Thirty-four-year-old Jawara Alleyne is proud to count Rihanna as one of his eponymous brand’s biggest fans (she launched Alleyne into the spotlight by wearing his custom-made “joint-dress” for Dazed magazine in 2021).
“I’m always looking towards Rihanna to see how you cross over reggae into dancehall, into punk rock, into sort of pop — how you blend those genres,” Alleyne says from his east London studio, where he is making the finishing touches to his SS26 collection before his show on September 21. Other high-profile clients include South African singer Tyla, Londoner Joy Crookes and Shakira, whom he has designed outfits for on her ongoing world tour.
In 2020, his MA Fashion graduate collection called “(Self) Made Man” put him on the map — a sea of vivid satin, deconstructed denim, quirky accessories and exposed torsos which referenced the island style of his childhood.He was then plunged into Covid, “when I started to understand the value of just being able to make things with my own two hands”. Some of his earliest designs — patched, pinned denim paired with his recognisable layered T-shirts, cropped tuxedo jacket and red blazer — are currently on show at The Metropolitan Museum of Art’s Superfine: Tailoring Black Style, this year’s Met Gala exhibit, which “felt really important”.

“It’s very rare that menswear gets that focus and in particular the black space of menswear,” he says.
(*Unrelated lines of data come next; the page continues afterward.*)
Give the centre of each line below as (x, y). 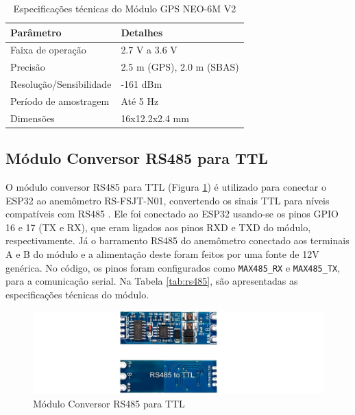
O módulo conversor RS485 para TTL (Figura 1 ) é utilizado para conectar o (166, 187)
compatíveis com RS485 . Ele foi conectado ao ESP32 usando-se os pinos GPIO (172, 214)
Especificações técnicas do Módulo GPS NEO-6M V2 (125, 8)
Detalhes (142, 32)
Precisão (28, 67)
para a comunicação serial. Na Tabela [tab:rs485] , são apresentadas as (152, 281)
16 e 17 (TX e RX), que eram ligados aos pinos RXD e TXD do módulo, (158, 227)
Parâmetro (36, 32)
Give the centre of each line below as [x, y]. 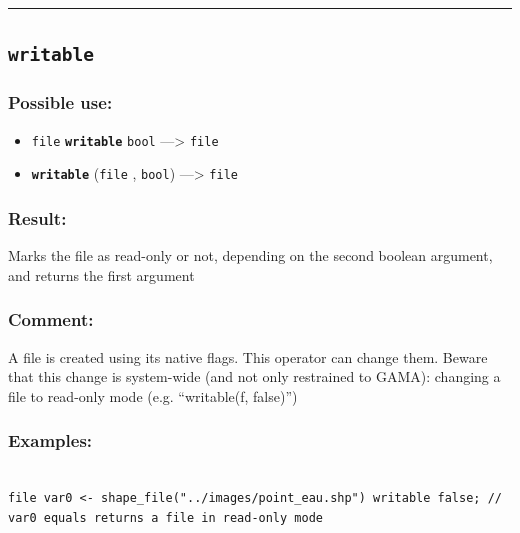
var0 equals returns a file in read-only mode [165, 517]
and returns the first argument [101, 274]
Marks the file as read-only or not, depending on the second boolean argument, [250, 255]
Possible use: [60, 102]
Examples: [50, 440]
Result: [37, 217]
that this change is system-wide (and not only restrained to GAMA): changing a [254, 376]
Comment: [51, 319]
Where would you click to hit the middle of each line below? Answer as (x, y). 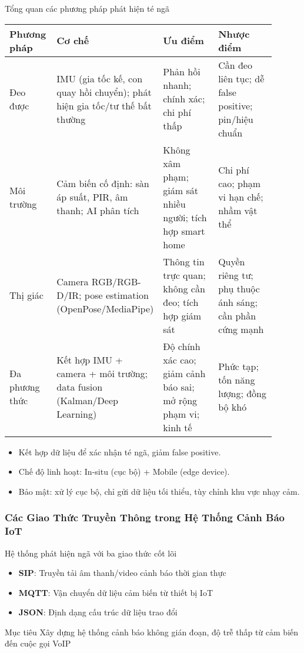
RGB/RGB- (116, 282)
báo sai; (179, 387)
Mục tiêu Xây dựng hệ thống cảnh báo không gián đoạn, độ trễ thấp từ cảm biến (152, 632)
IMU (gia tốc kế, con (100, 78)
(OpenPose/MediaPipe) (105, 309)
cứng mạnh (241, 329)
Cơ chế (73, 41)
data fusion (80, 387)
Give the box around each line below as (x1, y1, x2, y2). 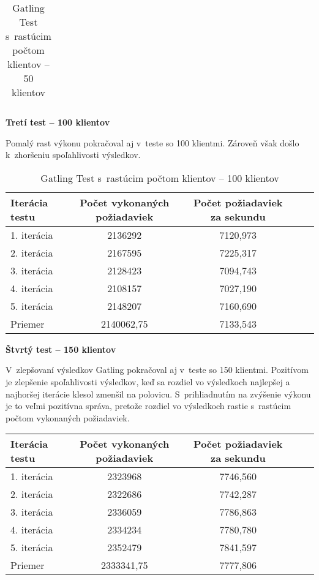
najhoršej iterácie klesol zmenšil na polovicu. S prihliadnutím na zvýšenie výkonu (6, 387, 311, 400)
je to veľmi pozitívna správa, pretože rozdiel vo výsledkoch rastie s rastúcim (6, 399, 291, 412)
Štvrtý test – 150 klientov (6, 342, 116, 355)
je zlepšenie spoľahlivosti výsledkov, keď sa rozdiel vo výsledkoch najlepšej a (6, 375, 290, 388)
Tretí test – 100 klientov (6, 116, 110, 128)
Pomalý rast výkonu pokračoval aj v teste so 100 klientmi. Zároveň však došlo (6, 136, 299, 149)
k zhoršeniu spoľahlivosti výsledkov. (6, 148, 141, 161)
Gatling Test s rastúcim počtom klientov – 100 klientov (40, 170, 279, 185)
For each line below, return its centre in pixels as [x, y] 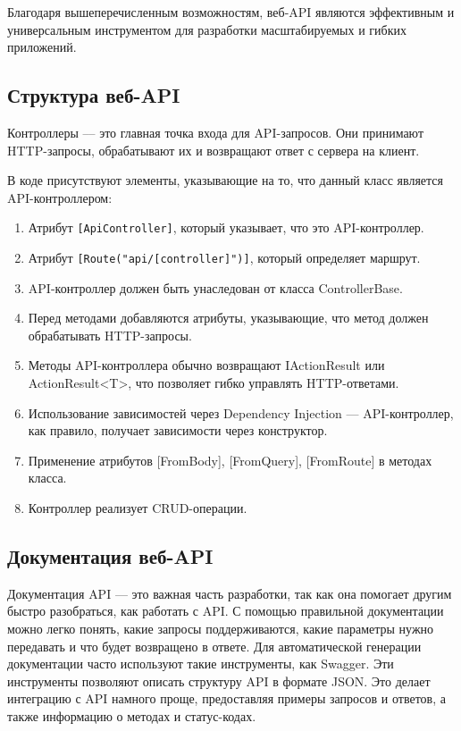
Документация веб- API [110, 556]
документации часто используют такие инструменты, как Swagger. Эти [201, 664]
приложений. [42, 47]
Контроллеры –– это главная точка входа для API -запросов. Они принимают [216, 132]
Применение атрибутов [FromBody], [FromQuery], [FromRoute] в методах [230, 460]
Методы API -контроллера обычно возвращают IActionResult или [206, 365]
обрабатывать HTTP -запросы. [110, 335]
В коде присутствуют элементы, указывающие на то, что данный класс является [226, 180]
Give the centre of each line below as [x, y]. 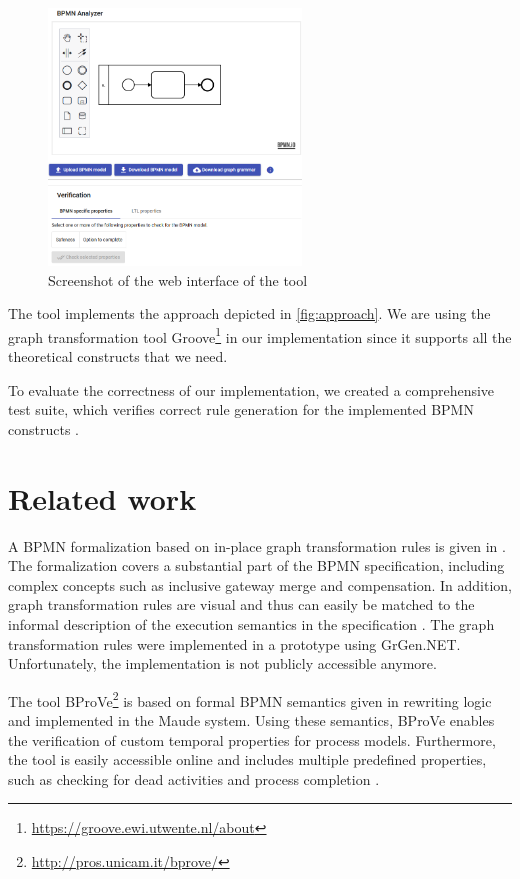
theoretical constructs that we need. [118, 356]
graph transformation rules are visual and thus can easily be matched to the [241, 604]
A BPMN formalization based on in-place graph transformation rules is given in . [257, 545]
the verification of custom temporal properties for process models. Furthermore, [252, 739]
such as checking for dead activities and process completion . [194, 778]
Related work [102, 497]
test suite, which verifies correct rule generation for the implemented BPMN [241, 409]
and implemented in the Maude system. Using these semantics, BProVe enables [251, 719]
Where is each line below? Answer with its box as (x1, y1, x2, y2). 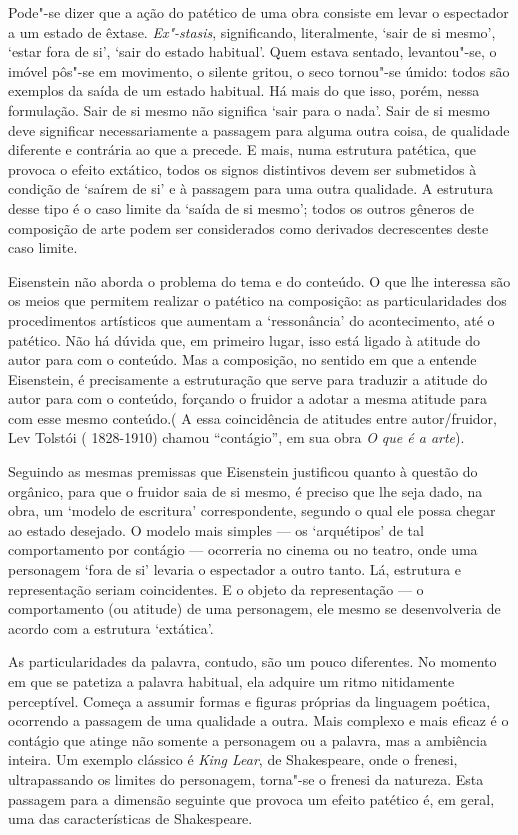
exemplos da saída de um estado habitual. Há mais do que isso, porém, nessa (8, 80, 480, 101)
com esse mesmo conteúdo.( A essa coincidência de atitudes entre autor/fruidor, (8, 407, 498, 428)
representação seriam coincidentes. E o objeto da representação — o (8, 578, 424, 599)
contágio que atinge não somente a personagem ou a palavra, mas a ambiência (8, 729, 487, 750)
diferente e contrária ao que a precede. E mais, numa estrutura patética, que (8, 139, 477, 160)
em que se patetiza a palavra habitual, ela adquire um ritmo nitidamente (8, 671, 455, 691)
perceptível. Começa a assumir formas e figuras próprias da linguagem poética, (8, 690, 491, 711)
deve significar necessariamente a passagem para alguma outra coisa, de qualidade (8, 119, 510, 140)
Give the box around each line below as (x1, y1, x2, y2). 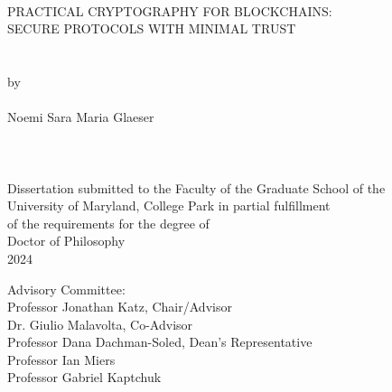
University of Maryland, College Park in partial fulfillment (7, 196, 331, 215)
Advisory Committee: (7, 279, 126, 298)
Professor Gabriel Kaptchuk (7, 368, 162, 387)
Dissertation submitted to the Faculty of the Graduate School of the (7, 178, 386, 197)
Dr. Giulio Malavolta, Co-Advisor (7, 314, 193, 333)
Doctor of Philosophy (7, 231, 126, 250)
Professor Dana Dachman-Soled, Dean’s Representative (7, 332, 313, 351)
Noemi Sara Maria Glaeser (7, 107, 154, 126)
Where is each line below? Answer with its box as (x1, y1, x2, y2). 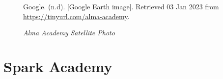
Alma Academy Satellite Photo (23, 27, 115, 38)
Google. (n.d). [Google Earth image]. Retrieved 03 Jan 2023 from (23, 1, 219, 11)
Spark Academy (3, 56, 112, 76)
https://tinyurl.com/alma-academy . (23, 11, 130, 21)

As for this season, “it’s less about industry and more about community”, he says, in high spirits and surrounded by his fitting models. Titled Tabanca, “the feeling that you get after carnival has ended”, he explains, “it’s inspired by carnival, but not so much by how you would stereotypically think.”
It comes off the back of Alleyne hosting a Notting Hill Carnival barbecue, and producing a capsule Converse collaboration where shoes came adorned with torn, brightly coloured strings of off-cut fabric.
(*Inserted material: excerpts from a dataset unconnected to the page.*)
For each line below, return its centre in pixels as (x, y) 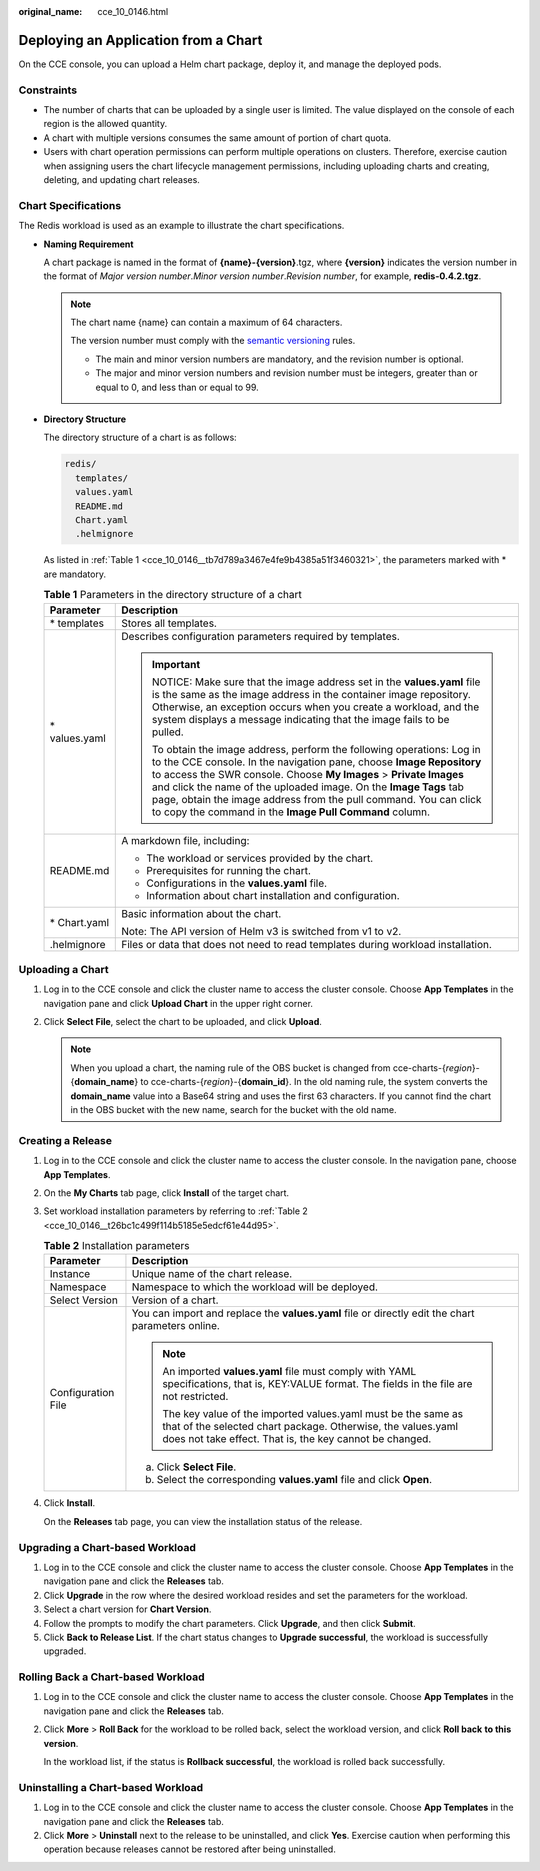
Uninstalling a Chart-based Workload (111, 1787)
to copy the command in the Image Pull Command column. (290, 812)
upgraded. (65, 1651)
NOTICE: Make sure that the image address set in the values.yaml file (316, 682)
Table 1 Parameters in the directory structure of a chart (172, 595)
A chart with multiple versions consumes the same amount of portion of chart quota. (217, 137)
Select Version (84, 1300)
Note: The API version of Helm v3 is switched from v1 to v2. (261, 931)
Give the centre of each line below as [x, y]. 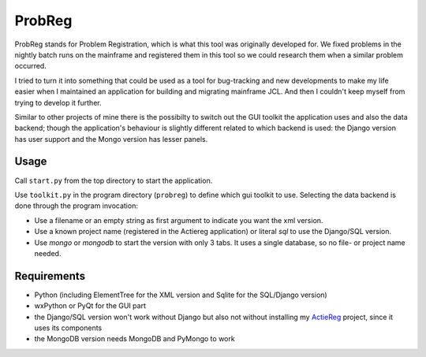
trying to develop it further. [58, 102]
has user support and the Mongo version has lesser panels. [111, 139]
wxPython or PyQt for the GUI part [90, 306]
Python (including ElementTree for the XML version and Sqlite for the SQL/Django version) [181, 295]
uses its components [68, 328]
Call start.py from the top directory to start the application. [114, 180]
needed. [48, 253]
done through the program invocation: [76, 206]
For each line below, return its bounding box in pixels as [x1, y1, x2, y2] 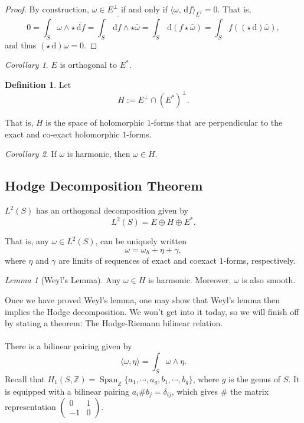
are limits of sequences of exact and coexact [58, 254, 217, 266]
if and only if [120, 3, 168, 15]
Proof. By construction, [5, 3, 89, 15]
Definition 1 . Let [5, 78, 71, 90]
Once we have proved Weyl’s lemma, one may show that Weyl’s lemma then [5, 293, 280, 306]
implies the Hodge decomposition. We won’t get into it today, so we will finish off [5, 305, 299, 317]
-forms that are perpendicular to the [151, 116, 283, 129]
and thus [5, 38, 37, 51]
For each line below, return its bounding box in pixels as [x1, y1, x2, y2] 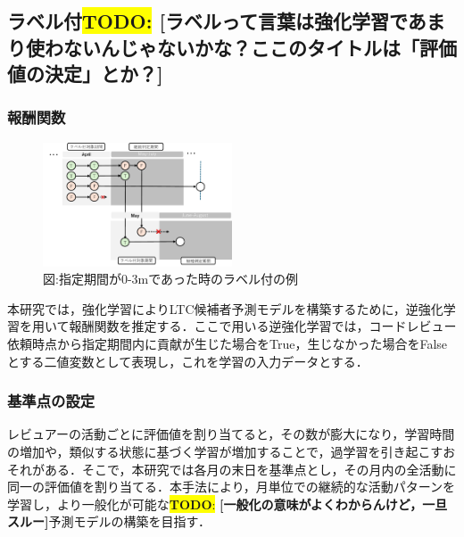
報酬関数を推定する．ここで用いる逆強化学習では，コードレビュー [69, 317, 457, 335]
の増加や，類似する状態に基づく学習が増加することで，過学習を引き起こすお [7, 442, 456, 460]
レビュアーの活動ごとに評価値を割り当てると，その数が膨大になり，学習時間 [7, 425, 455, 443]
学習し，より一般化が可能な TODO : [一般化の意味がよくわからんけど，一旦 [7, 494, 448, 513]
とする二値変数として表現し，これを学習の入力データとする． [7, 351, 369, 370]
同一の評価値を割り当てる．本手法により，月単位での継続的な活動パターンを [7, 477, 456, 496]
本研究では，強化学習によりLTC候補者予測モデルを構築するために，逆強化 [7, 299, 443, 318]
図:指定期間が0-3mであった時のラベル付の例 [43, 269, 299, 288]

He will also use the show to debut two T-shirt capsules: one using celebrated Caribbean artist Guy Harvey’s marine imagery, connecting cultural memory and conservation, and another with the Japanese rock band Bo Ningen. Carnival celebrations for Alleyne are not quite over yet.
“We talk so much about how London has lost its edge or how it doesn’t have any subcultures anymore,” he says. “In some instances that might be true, but what it does have is culture. And I am going to champion that.”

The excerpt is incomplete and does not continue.